The health damage resulting from constant and intense exposure to pesticides includes an increased risk of various neoplasms, such as thyroid, hematological, renal, Hodgkin and non-Hodgkin lymphomas, breast, prostate, lung, and liver tumors, among others [6,7,8,9,10,11,12] as well as other systemic diseases [13,14,15]. Additionally, other systemic diseases are linked to pesticide exposure [13,14,15]. There is also evidence connecting specific pesticides to various cancers: glyphosate is linked to breast cancer [16]; dieldrin to lung, liver, uterine, thyroid, breast, and lymphoid tissue tumors [17]; and alkyl urea and amine compounds to brain tumors [18].

Brazil is one of the world’s largest consumers of pesticides [3], with the state of Paraná among the leading regions for pesticide trade [19,20]. On average, each Brazilian consumes seven liters of pesticides annually, and approximately 70,000 cases of poisoning are reported each year, a rate thirteen times higher than that in the United States [12,21,22]. This is particularly alarming given that around 80% of the pesticides permitted in Brazil are banned in at least three Organization for Economic Cooperation and Development (OECD) countries in Europe [1].

In a report published in 2018 by the Water Quality Surveillance Information System (SISÁGUA) [23], at least 1 of 27 pesticides was identified in the drinking water of 1 in every 4 Brazilian cities, and several of these have a significant carcinogenic potential [24,25]. The tracked pesticides were 2,4-dichlorophenoxyacetic acid-2,4,5-Trichlorophenoxyacetic acid (2,4D-2,4,5T), alachlor, aldicarb, aldrin, atrazine, carbendazim, carbofuran, chlordane, chlorpyrifos dichlorodiphenyltrichloroethane-dichlorodiphenyldichloroethylene-dichlorodiphenyldichloroethylene (DDT-DDD-DDE), diuron, endosulfan, endrin, glyphosate- aminomethylphosphonic acid (AMPA), lindane-gamma-hexachlorocyclohexane (γ-HCH), mancozeb-ethylenethiourea (ETU), methamidophos, metolachlor, molinate, parathion, pendimenthalin, permethrin, prophenofos, simazine, tebuconazole, terbufos, and trifluraline. For DDT, glyphosate, lindane, and mancozeb, by-product levels were also reported (DDD-DDE, AMPA, γ-HCH, and ETU, respectively).

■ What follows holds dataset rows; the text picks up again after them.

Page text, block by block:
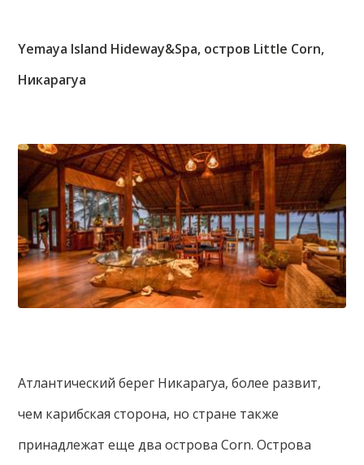
Yemaya Island Hideway&Spa, остров Little Corn,
Никарагуа
Атлантический берег Никарагуа, более развит,
чем карибская сторона, но стране также
принадлежат еще два острова Corn. Острова
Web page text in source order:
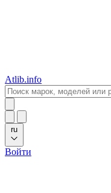
Atlib.info
ru
Войти
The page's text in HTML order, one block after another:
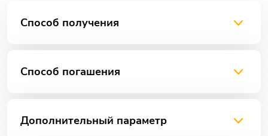
Способ получения
Способ погашения
Дополнительный параметр
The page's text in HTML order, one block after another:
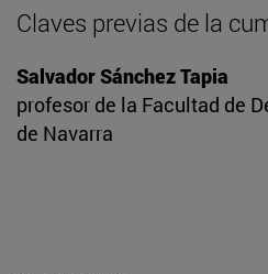
Claves previas de la
Salvador Sánchez Tapia
profesor de la Facultad de
de Navarra
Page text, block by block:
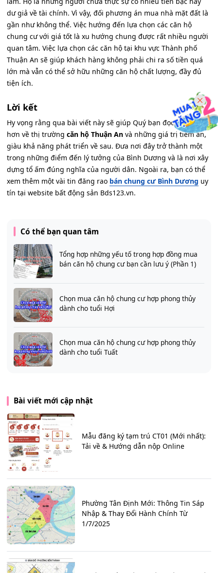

This is a matter of urgent concern, particularly when we consider that in Brazil, the acceptable concentration levels of permitted products, such as glyphosate-aminomethylphosphonic acid (AMPA), are 5000 times higher than in the European Union [26]. This underscores the country’s failure in water monitoring and treatment, which could lead to severe health consequences for its inhabitants.

Pesticide contamination is a global issue, posing significant risks to human and environmental health, as reported in Thailand, Ethiopia, Malaysia, Japan, China, India, the Netherlands, and the United States, mostly by atrazine, glyphosate, diuron and 2,4-dichlorophenoxyacetic acid (2,4-D) [27,28,29,30,31,32]. Lifelong consumption of pesticide-contaminated drinking water has been linked to an increased cancer risk. Additionally, there are suggested correlations between pesticide exposure and various types of cancer, including breast, lung, thyroid, and bladder tumors [4].

According to the National Cancer Institute (INCA) (2020) [33], Paraná is among the five Brazilian states with the highest incidence of cancer, primarily of the colon, lung, breast, and oral cavity. A previous study from our group highlighted the high contamination rates of drinking water in this area, involving both currently permitted pesticides and those banned over two decades ago [4]. However, the link between this contamination and increased cancer risk remains under-documented in the country, particularly for individuals living in rural regions with significant pesticide use, such as the mesoregions of Paraná state, which are marked by elevated cancer rates [34,35]. This underscores the urgent need for further research and intervention in areas like Paraná state southwest.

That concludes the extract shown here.